Search the data for the word "living". Reproduce every line where it is found.
╭──
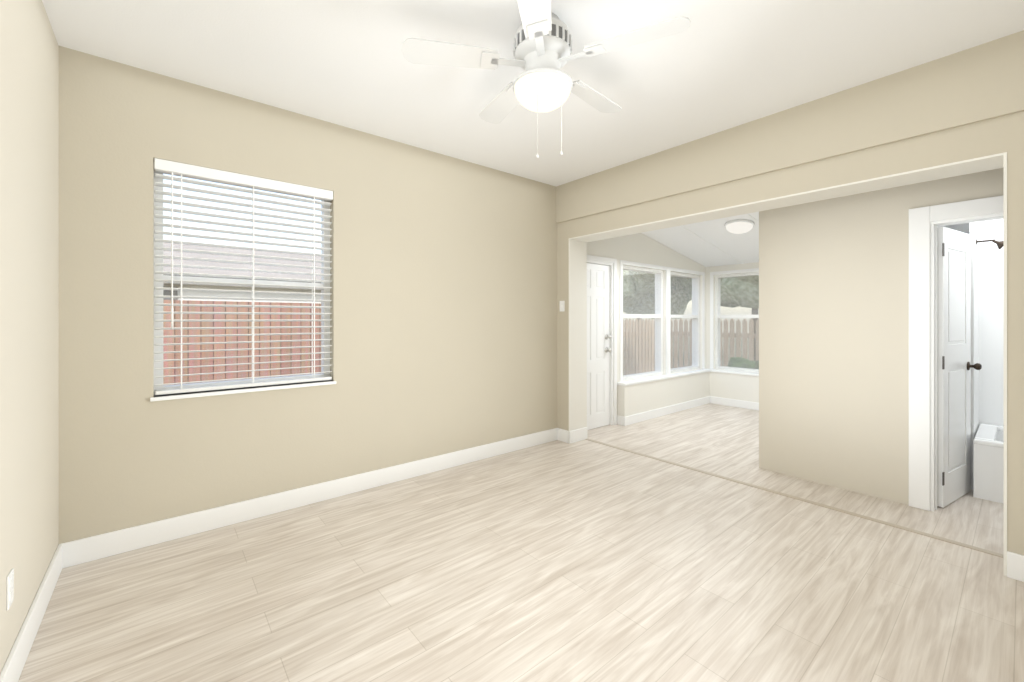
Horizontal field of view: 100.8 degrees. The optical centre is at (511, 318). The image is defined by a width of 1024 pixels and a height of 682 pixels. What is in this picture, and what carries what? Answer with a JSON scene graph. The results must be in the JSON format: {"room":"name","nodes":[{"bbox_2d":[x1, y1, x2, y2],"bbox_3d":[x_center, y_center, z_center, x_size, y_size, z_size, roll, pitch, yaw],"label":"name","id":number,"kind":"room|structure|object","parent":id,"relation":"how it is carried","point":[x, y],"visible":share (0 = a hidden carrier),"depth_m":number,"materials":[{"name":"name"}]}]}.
{"room":"empty living room","nodes":[
{"label":"empty living room","id":0,"kind":"room"},
{"bbox_2d":[0,0,58,673],"bbox_3d":[-1.306,-0.062,0.814,0.150,2.745,3.840,0,0,-40],"label":"wall","id":1,"kind":"structure","parent":0,"point":[29,294],"depth_m":1.70,"materials":[{"name":"beige paint"}]},
{"bbox_2d":[6,568,13,610],"bbox_3d":[-1.769,0.953,1.495,0.008,0.115,0.070,0,0,-40],"label":"electrical outlet plate","id":2,"kind":"object","parent":1,"relation":"attached to","point":[9,588],"visible":1,"depth_m":1.49,"materials":[{"name":"white plastic"}]},
{"bbox_2d":[0,543,67,681],"bbox_3d":[-1.240,1.245,0.868,0.020,0.130,3.480,0,0,-40],"label":"baseboard","id":3,"kind":"structure","parent":1,"relation":"attached to","point":[12,669],"depth_m":1.73,"materials":[{"name":"white wood"}]},
{"bbox_2d":[59,46,705,543],"bbox_3d":[0.370,-0.062,4.603,7.270,2.745,0.150,0,0,-40],"label":"wall","id":4,"kind":"structure","parent":0,"point":[443,303],"depth_m":3.01,"materials":[{"name":"beige paint"}]},
{"bbox_2d":[154,171,329,394],"bbox_3d":[-1.773,-0.242,2.879,1.010,1.395,0.065,0,0,-40],"label":"window","id":5,"kind":"structure","parent":4,"relation":"in","point":[159,372],"depth_m":2.79,"materials":[{"name":"white"}]},
{"bbox_2d":[154,158,332,394],"bbox_3d":[-1.714,-0.245,2.808,1.002,1.385,0.082,0,0,-40],"label":"window blinds","id":6,"kind":"object","parent":5,"relation":"attached to","point":[172,168],"visible":0.92,"depth_m":2.76,"materials":[{"name":"white plastic"}]},
{"bbox_2d":[150,380,335,401],"bbox_3d":[-1.718,0.466,2.814,1.040,0.022,0.105,0,0,-40],"label":"sill","id":7,"kind":"structure","parent":4,"relation":"attached to","point":[223,392],"depth_m":2.73,"materials":[{"name":"white wood"}]},
{"bbox_2d":[66,428,559,566],"bbox_3d":[-0.937,1.245,3.407,3.730,0.130,0.020,0,0,-40],"label":"baseboard","id":8,"kind":"structure","parent":4,"relation":"attached to","point":[80,551],"depth_m":2.84,"materials":[{"name":"white wood"}]},
{"bbox_2d":[587,263,611,429],"bbox_3d":[0.977,0.324,5.030,0.620,1.960,0.112,0,0,-40],"label":"door","id":9,"kind":"structure","parent":4,"relation":"in","point":[599,350],"depth_m":5.11,"materials":[{"name":"white wood"}]},
{"bbox_2d":[587,255,616,424],"bbox_3d":[0.954,0.282,5.079,0.773,2.055,0.164,0,0,-40],"label":"door frame","id":10,"kind":"structure","parent":4,"relation":"attached to","point":[606,261],"depth_m":5.23,"materials":[{"name":"white wood"}]},
{"bbox_2d":[18,403,1023,681],"bbox_3d":[1.858,1.350,2.693,7.420,0.080,4.990,0,0,-40],"label":"floor","id":11,"kind":"structure","parent":0,"point":[578,561],"depth_m":2.08,"materials":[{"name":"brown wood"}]},
{"bbox_2d":[585,438,1003,557],"bbox_3d":[1.757,1.308,3.480,0.040,0.005,3.010,0,0,-40],"label":"threshold","id":12,"kind":"object","parent":11,"relation":"on","point":[880,521],"depth_m":2.95,"materials":[{"name":"beige wood"}]},
{"bbox_2d":[974,423,1003,503],"bbox_3d":[4.223,1.095,2.694,0.760,0.430,1.710,0,0,-40],"label":"bathtub","id":13,"kind":"object","parent":11,"relation":"on","point":[989,462],"visible":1,"depth_m":3.07,"materials":[{"name":"white ceramic"}]},
{"bbox_2d":[42,0,1023,185],"bbox_3d":[0.233,-1.485,2.091,4.150,0.100,3.840,0,0,-40],"label":"ceiling","id":14,"kind":"structure","parent":0,"point":[716,66],"depth_m":2.33,"materials":[{"name":"white paint"}]},
{"bbox_2d":[402,0,690,157],"bbox_3d":[0.166,-1.093,2.097,1.249,0.685,1.268,0,0,-40],"label":"ceiling fan","id":15,"kind":"object","parent":14,"relation":"hanging from","point":[542,55],"visible":1,"depth_m":1.97,"materials":[{"name":"white metal"}]},
{"bbox_2d":[617,369,708,416],"bbox_3d":[2.241,1.050,5.978,2.335,0.520,0.125,0,0,-40],"label":"wall","id":16,"kind":"structure","parent":0,"point":[636,396],"depth_m":5.72,"materials":[{"name":"white paint"}]},
{"bbox_2d":[622,396,710,425],"bbox_3d":[2.232,1.255,5.897,2.231,0.110,0.024,0,0,-40],"label":"baseboard","id":17,"kind":"structure","parent":16,"relation":"attached to","point":[638,417],"depth_m":5.74,"materials":[{"name":"white wood"}]},
{"bbox_2d":[620,260,758,381],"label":"window","id":18,"kind":"structure","parent":16,"relation":"in","point":[697,273],"depth_m":6.31,"materials":[{"name":"white"}]},
{"bbox_2d":[623,266,663,379],"bbox_3d":[1.768,0.050,5.705,1.010,1.460,0.003,0,0,-40],"label":"window pane","id":19,"kind":"object","parent":18,"relation":"attached to","point":[649,281],"depth_m":5.70,"materials":[{"name":"clear glass"}]},
{"bbox_2d":[670,272,699,372],"bbox_3d":[2.615,0.050,6.407,0.950,1.460,0.003,0,0,-40],"label":"window pane","id":20,"kind":"object","parent":18,"relation":"attached to","point":[686,352],"depth_m":6.40,"materials":[{"name":"clear glass"}]},
{"bbox_2d":[715,273,758,370],"bbox_3d":[3.502,0.050,6.333,0.003,1.460,0.930,0,0,-40],"label":"window pane","id":21,"kind":"object","parent":18,"relation":"attached to","point":[746,273],"depth_m":6.43,"materials":[{"name":"clear glass"}]},
{"bbox_2d":[642,212,758,266],"bbox_3d":[3.454,-1.135,4.018,3.271,0.669,4.990,0,0,-40],"label":"ceiling","id":22,"kind":"structure","parent":0,"point":[712,243],"depth_m":5.62,"materials":[{"name":"white paint"}]},
{"bbox_2d":[724,219,754,233],"bbox_3d":[2.626,-1.058,4.896,0.305,0.133,0.310,0,0,-40],"label":"light","id":23,"kind":"object","parent":22,"relation":"attached to","point":[738,226],"visible":1,"depth_m":4.81,"materials":[{"name":"white glass"}]},
{"bbox_2d":[706,262,758,372],"bbox_3d":[3.754,-0.062,6.100,0.150,2.745,1.870,0,0,-40],"label":"wall","id":24,"kind":"structure","parent":0,"point":[732,267],"depth_m":6.73,"materials":[{"name":"white paint"}]},
{"bbox_2d":[709,369,758,402],"bbox_3d":[3.652,1.050,6.008,0.125,0.520,1.620,0,0,-40],"label":"wall","id":25,"kind":"structure","parent":0,"point":[737,385],"depth_m":6.33,"materials":[{"name":"white paint"}]},
{"bbox_2d":[711,396,758,410],"bbox_3d":[3.598,1.255,5.983,0.020,0.110,1.590,0,0,-40],"label":"baseboard","id":26,"kind":"structure","parent":25,"relation":"attached to","point":[715,400],"depth_m":6.30,"materials":[{"name":"white wood"}]},
{"bbox_2d":[556,30,1023,575],"bbox_3d":[1.720,-0.062,3.326,0.292,2.745,3.540,0,0,-40],"label":"wall","id":27,"kind":"structure","parent":0,"point":[954,114],"depth_m":2.68,"materials":[{"name":"beige paint"}]},
{"bbox_2d":[560,301,564,311],"bbox_3d":[0.535,-0.138,4.545,0.011,0.115,0.070,0,0,-40],"label":"switch plate","id":28,"kind":"object","parent":27,"relation":"attached to","point":[562,306],"visible":1,"depth_m":4.54,"materials":[{"name":"white plastic"}]},
{"bbox_2d":[564,427,586,443],"bbox_3d":[0.710,1.245,4.542,0.286,0.130,0.018,0,0,-40],"label":"baseboard","id":29,"kind":"structure","parent":27,"relation":"attached to","point":[580,434],"depth_m":4.50,"materials":[{"name":"white wood"}]},
{"bbox_2d":[1007,551,1023,581],"bbox_3d":[2.620,1.245,2.026,0.020,0.130,0.330,0,0,-40],"label":"baseboard","id":30,"kind":"structure","parent":27,"relation":"attached to","point":[1015,562],"depth_m":2.13,"materials":[{"name":"white wood"}]},
{"bbox_2d":[759,168,1003,504],"bbox_3d":[2.789,-0.062,3.075,0.120,2.745,1.790,0,0,-40],"label":"wall","id":31,"kind":"structure","parent":0,"point":[833,342],"depth_m":3.27,"materials":[{"name":"beige paint"}]},
{"bbox_2d":[909,195,1003,511],"bbox_3d":[3.092,0.270,2.698,0.140,2.080,0.819,0,0,-40],"label":"door frame","id":32,"kind":"structure","parent":31,"relation":"attached to","point":[925,222],"depth_m":2.91,"materials":[{"name":"white wood"}]},
{"bbox_2d":[937,227,981,506],"bbox_3d":[3.229,0.332,3.055,0.580,1.940,0.192,0,0,-40],"label":"bathroom door","id":33,"kind":"structure","parent":31,"relation":"in","point":[954,366],"depth_m":3.03,"materials":[{"name":"white wood"}]},
{"bbox_2d":[966,221,981,489],"bbox_3d":[3.741,-0.062,3.431,0.540,2.745,0.024,0,0,-40],"label":"wall","id":34,"kind":"structure","parent":0,"point":[974,229],"depth_m":3.36,"materials":[{"name":"white paint"}]},
{"bbox_2d":[976,239,1003,248],"bbox_3d":[3.788,-0.592,3.343,0.080,0.100,0.170,0,0,-40],"label":"shower head","id":35,"kind":"object","parent":34,"relation":"attached to","point":[1000,244],"visible":0.85,"depth_m":3.32},
{"bbox_2d":[950,219,1003,425],"bbox_3d":[4.477,-0.062,3.030,0.040,2.745,1.925,0,0,-40],"label":"wall","id":36,"kind":"structure","parent":0,"point":[987,326],"depth_m":3.55,"materials":[{"name":"white paint"}]},
{"label":"outside","id":37,"kind":"structure","parent":0,"visible":0},
{"bbox_2d":[641,336,748,368],"bbox_3d":[-0.117,1.660,-0.500,90.000,0.100,90.000,0,0,-40],"label":"ground","id":38,"kind":"structure","parent":37,"point":[722,349],"depth_m":22.36,"materials":[{"name":"green plant"}]},
{"bbox_2d":[163,300,320,385],"bbox_3d":[-7.873,0.680,2.854,16.350,1.860,0.070,0,0,-40],"label":"fence","id":39,"kind":"object","parent":38,"relation":"on","point":[238,346],"depth_m":6.08,"materials":[{"name":"brown wood"}]},
{"bbox_2d":[163,243,320,302],"bbox_3d":[-12.316,-0.290,10.278,24.000,3.800,8.830,0,0,-40],"label":"house","id":40,"kind":"structure","parent":38,"relation":"on","point":[230,272],"depth_m":10.64,"materials":[{"name":"white"}]},
{"bbox_2d":[623,318,758,374],"bbox_3d":[4.356,0.770,5.039,5.260,1.580,8.810,0,0,-40],"label":"fence","id":41,"kind":"object","parent":38,"relation":"on","point":[676,341],"depth_m":9.35,"materials":[{"name":"wood"}]},
{"bbox_2d":[623,270,758,360],"bbox_3d":[7.795,-1.781,12.448,10.645,6.782,15.226,0,0,-40],"label":"tree","id":42,"kind":"object","parent":38,"relation":"on","point":[684,293],"depth_m":12.50,"materials":[{"name":"green plant"}]},
{"bbox_2d":[727,357,758,368],"bbox_3d":[4.329,1.063,6.867,1.408,1.254,2.080,0,0,-40],"label":"shrub","id":43,"kind":"object","parent":38,"relation":"on","point":[743,364],"depth_m":7.32,"materials":[{"name":"green plant"}]}
]}
╰──
■ **SOLUTION TO THIS EXERCISE**:
{"room":"empty living room","nodes":[
{"label":"empty living room","id":0,"kind":"room"},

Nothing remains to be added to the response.